*Problem description*: This calls for a word-for-word copy of all the data, with each picture removed.

*Data supplied*:
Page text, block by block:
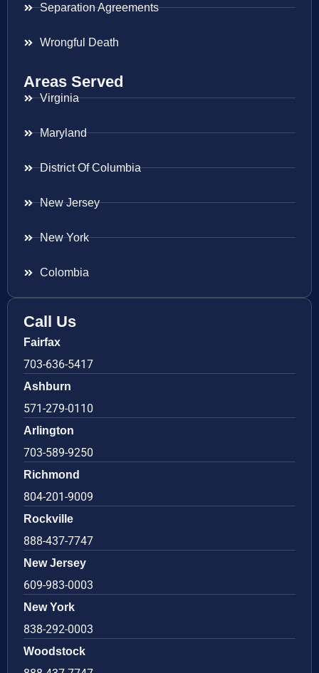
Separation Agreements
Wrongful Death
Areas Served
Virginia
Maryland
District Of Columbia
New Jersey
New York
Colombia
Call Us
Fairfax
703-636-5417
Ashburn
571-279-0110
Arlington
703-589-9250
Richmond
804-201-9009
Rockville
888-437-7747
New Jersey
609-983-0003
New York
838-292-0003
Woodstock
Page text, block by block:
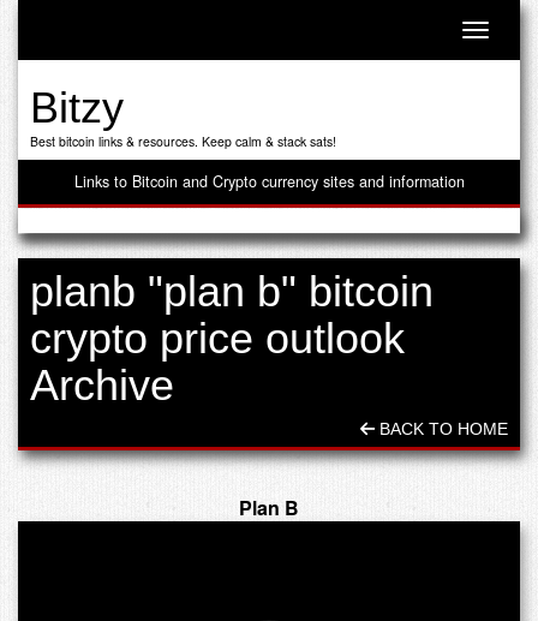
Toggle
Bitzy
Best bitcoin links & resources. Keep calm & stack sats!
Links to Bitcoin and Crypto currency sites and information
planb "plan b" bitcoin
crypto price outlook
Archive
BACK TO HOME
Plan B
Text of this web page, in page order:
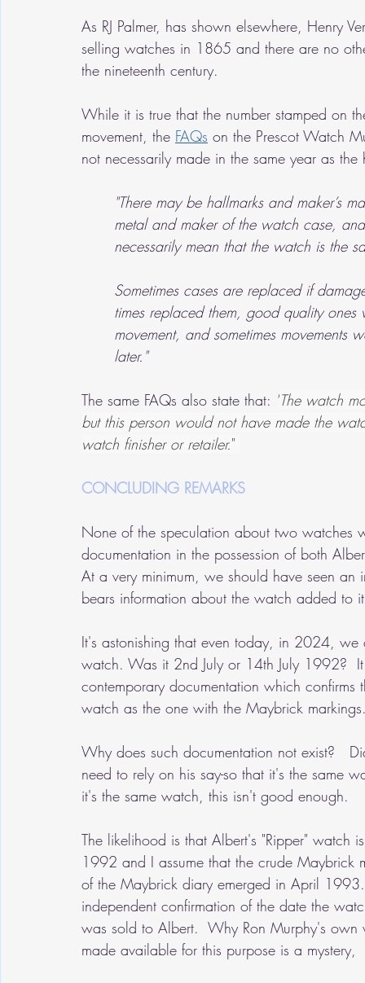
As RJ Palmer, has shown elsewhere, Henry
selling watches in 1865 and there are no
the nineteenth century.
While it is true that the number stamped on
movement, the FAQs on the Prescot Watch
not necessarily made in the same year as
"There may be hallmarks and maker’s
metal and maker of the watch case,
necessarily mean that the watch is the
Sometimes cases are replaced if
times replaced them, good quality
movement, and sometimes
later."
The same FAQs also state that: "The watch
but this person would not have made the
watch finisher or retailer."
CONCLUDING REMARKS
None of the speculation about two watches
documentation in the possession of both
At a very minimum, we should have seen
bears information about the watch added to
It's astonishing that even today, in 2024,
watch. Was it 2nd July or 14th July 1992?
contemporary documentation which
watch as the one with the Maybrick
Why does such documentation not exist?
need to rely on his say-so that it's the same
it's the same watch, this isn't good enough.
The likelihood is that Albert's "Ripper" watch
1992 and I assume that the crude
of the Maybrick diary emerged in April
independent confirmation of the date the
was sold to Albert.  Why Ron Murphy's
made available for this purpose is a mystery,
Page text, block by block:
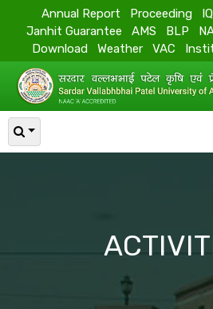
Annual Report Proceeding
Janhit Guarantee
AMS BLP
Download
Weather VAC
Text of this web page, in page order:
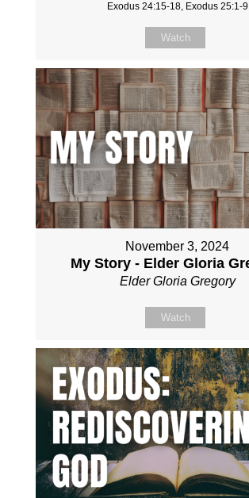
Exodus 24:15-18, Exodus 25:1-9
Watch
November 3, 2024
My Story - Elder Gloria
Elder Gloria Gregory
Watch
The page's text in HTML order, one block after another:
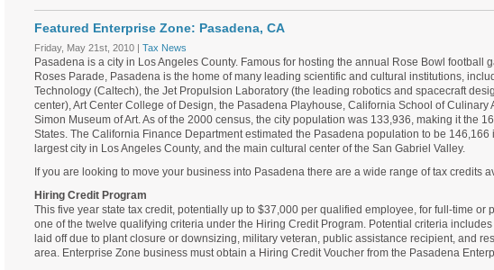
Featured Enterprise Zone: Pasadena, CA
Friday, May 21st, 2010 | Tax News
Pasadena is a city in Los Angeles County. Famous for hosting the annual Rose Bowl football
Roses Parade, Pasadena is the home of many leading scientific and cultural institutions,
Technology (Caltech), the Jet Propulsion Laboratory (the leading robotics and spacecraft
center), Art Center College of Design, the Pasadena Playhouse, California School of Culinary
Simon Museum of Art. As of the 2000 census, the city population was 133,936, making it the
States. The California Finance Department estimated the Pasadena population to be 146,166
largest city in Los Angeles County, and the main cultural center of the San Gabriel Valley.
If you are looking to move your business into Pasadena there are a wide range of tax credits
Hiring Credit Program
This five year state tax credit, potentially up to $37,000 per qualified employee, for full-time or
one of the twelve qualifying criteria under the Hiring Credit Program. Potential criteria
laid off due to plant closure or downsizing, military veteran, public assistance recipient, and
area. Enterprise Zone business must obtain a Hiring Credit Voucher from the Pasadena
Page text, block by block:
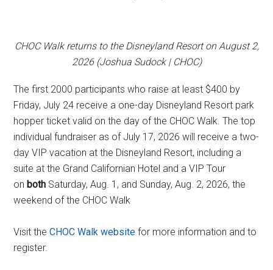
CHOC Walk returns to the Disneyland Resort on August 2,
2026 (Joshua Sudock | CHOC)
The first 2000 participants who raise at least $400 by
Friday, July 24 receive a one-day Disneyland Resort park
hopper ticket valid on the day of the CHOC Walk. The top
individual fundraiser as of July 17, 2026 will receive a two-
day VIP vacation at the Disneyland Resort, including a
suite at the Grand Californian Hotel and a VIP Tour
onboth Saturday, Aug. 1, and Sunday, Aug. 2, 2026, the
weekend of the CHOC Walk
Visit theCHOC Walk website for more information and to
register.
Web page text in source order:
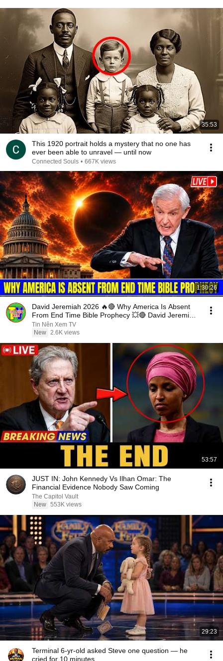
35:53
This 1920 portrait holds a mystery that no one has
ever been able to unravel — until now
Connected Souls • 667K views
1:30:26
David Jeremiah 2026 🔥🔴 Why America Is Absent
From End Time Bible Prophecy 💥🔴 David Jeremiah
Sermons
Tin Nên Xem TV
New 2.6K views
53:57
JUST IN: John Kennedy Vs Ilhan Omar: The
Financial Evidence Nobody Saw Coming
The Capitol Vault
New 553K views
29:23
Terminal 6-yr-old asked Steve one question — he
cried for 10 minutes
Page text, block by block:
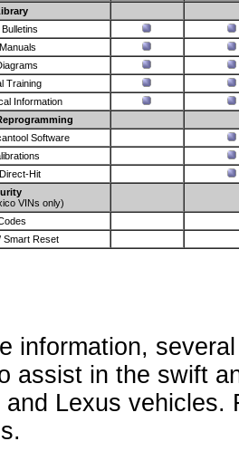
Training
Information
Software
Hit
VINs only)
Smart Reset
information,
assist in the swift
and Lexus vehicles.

*Final answer*:
Page text, block by block:
Separation Agreements
Wrongful Death
Areas Served
Virginia
Maryland
District Of Columbia
New Jersey
New York
Colombia
Call Us
Fairfax
703-636-5417
Ashburn
571-279-0110
Arlington
703-589-9250
Richmond
804-201-9009
Rockville
888-437-7747
New Jersey
609-983-0003
New York
838-292-0003
Woodstock
Page text, block by block:
Toggle
Bitzy
Best bitcoin links & resources. Keep calm & stack sats!
Links to Bitcoin and Crypto currency sites and information
planb "plan b" bitcoin
crypto price outlook
Archive
BACK TO HOME
Plan B
Text of this web page, in page order:
As RJ Palmer, has shown elsewhere, Henry
selling watches in 1865 and there are no
the nineteenth century.
While it is true that the number stamped on
movement, the FAQs on the Prescot Watch
not necessarily made in the same year as
"There may be hallmarks and maker’s
metal and maker of the watch case,
necessarily mean that the watch is the
Sometimes cases are replaced if
times replaced them, good quality
movement, and sometimes
later."
The same FAQs also state that: "The watch
but this person would not have made the
watch finisher or retailer."
CONCLUDING REMARKS
None of the speculation about two watches
documentation in the possession of both
At a very minimum, we should have seen
bears information about the watch added to
It's astonishing that even today, in 2024,
watch. Was it 2nd July or 14th July 1992?
contemporary documentation which
watch as the one with the Maybrick
Why does such documentation not exist?
need to rely on his say-so that it's the same
it's the same watch, this isn't good enough.
The likelihood is that Albert's "Ripper" watch
1992 and I assume that the crude
of the Maybrick diary emerged in April
independent confirmation of the date the
was sold to Albert.  Why Ron Murphy's
made available for this purpose is a mystery,
Page text, block by block:
Annual Report Proceeding
Janhit Guarantee
AMS BLP
Download
Weather VAC
Text of this web page, in page order:
Exodus 24:15-18, Exodus 25:1-9
Watch
November 3, 2024
My Story - Elder Gloria
Elder Gloria Gregory
Watch
The page's text in HTML order, one block after another:
Featured Enterprise Zone: Pasadena, CA
Friday, May 21st, 2010 | Tax News
Pasadena is a city in Los Angeles County. Famous for hosting the annual Rose Bowl football
Roses Parade, Pasadena is the home of many leading scientific and cultural institutions,
Technology (Caltech), the Jet Propulsion Laboratory (the leading robotics and spacecraft
center), Art Center College of Design, the Pasadena Playhouse, California School of Culinary
Simon Museum of Art. As of the 2000 census, the city population was 133,936, making it the
States. The California Finance Department estimated the Pasadena population to be 146,166
largest city in Los Angeles County, and the main cultural center of the San Gabriel Valley.
If you are looking to move your business into Pasadena there are a wide range of tax credits
Hiring Credit Program
This five year state tax credit, potentially up to $37,000 per qualified employee, for full-time or
one of the twelve qualifying criteria under the Hiring Credit Program. Potential criteria
laid off due to plant closure or downsizing, military veteran, public assistance recipient, and
area. Enterprise Zone business must obtain a Hiring Credit Voucher from the Pasadena
Page text, block by block:
CHOC Walk returns to the Disneyland Resort on August 2,
2026 (Joshua Sudock | CHOC)
The first 2000 participants who raise at least $400 by
Friday, July 24 receive a one-day Disneyland Resort park
hopper ticket valid on the day of the CHOC Walk. The top
individual fundraiser as of July 17, 2026 will receive a two-
day VIP vacation at the Disneyland Resort, including a
suite at the Grand Californian Hotel and a VIP Tour
onboth Saturday, Aug. 1, and Sunday, Aug. 2, 2026, the
weekend of the CHOC Walk
Visit theCHOC Walk website for more information and to
register.
Web page text in source order:
35:53
This 1920 portrait holds a mystery that no one has
ever been able to unravel — until now
Connected Souls • 667K views
1:30:26
David Jeremiah 2026 🔥🔴 Why America Is Absent
From End Time Bible Prophecy 💥🔴 David Jeremiah
Sermons
Tin Nên Xem TV
New 2.6K views
53:57
JUST IN: John Kennedy Vs Ilhan Omar: The
Financial Evidence Nobody Saw Coming
The Capitol Vault
New 553K views
29:23
Terminal 6-yr-old asked Steve one question — he
cried for 10 minutes
Page text, block by block:
Training
Information
Software
Hit
VINs only)
Smart Reset
information,
assist in the swift
and Lexus vehicles.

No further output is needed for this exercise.